- [WHAT THE TASK REQUIRES]:
Below are the records; copy each line in them that holds the word "KlingMay".

☆ ☆ ☆ ☆ ☆ ☆ ☆

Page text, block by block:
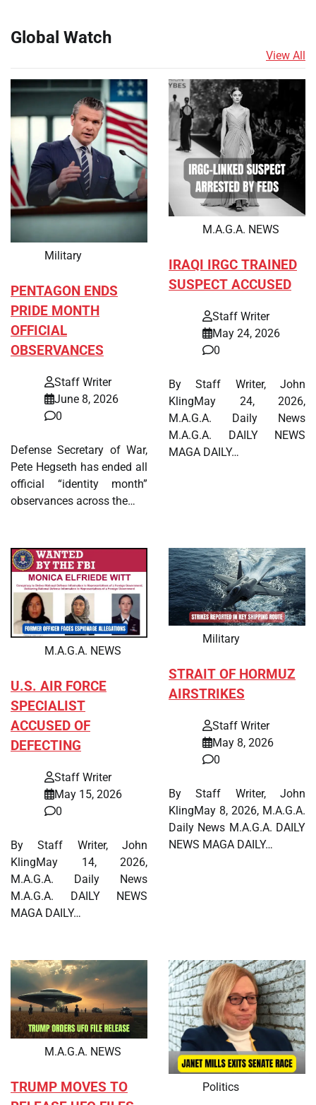
Global Watch
View All
Military
PENTAGON ENDS
PRIDE MONTH
OFFICIAL
OBSERVANCES
Staff Writer
June 8, 2026
0
Defense Secretary of War,
Pete Hegseth has ended all
official “identity month”
observances across the…
M.A.G.A. NEWS
IRAQI IRGC TRAINED
SUSPECT ACCUSED
Staff Writer
May 24, 2026
0
By Staff Writer, John
KlingMay 24, 2026,
M.A.G.A. Daily News
M.A.G.A. DAILY NEWS
MAGA DAILY…
M.A.G.A. NEWS
U.S. AIR FORCE
SPECIALIST
ACCUSED OF
DEFECTING
Staff Writer
May 15, 2026
0
By Staff Writer, John
KlingMay 14, 2026,
M.A.G.A. Daily News
M.A.G.A. DAILY NEWS
MAGA DAILY…
Military
STRAIT OF HORMUZ
AIRSTRIKES
Staff Writer
May 8, 2026
0
By Staff Writer, John
KlingMay 8, 2026, M.A.G.A.
Daily News M.A.G.A. DAILY
NEWS MAGA DAILY…
M.A.G.A. NEWS
TRUMP MOVES TO
Politics
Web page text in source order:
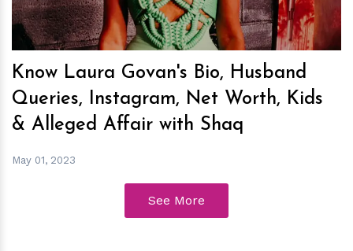
Know Laura Govan's Bio, Husband
Queries, Instagram, Net Worth, Kids
& Alleged Affair with Shaq
May 01, 2023
See More
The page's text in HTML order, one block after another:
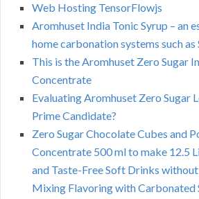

☆ ☆ ☆ ☆ ☆ ☆ ☆

- [SOLUTION FOR THIS PROBLEM]:
KlingMay 24, 2026,
KlingMay 14, 2026,
KlingMay 8, 2026, M.A.G.A.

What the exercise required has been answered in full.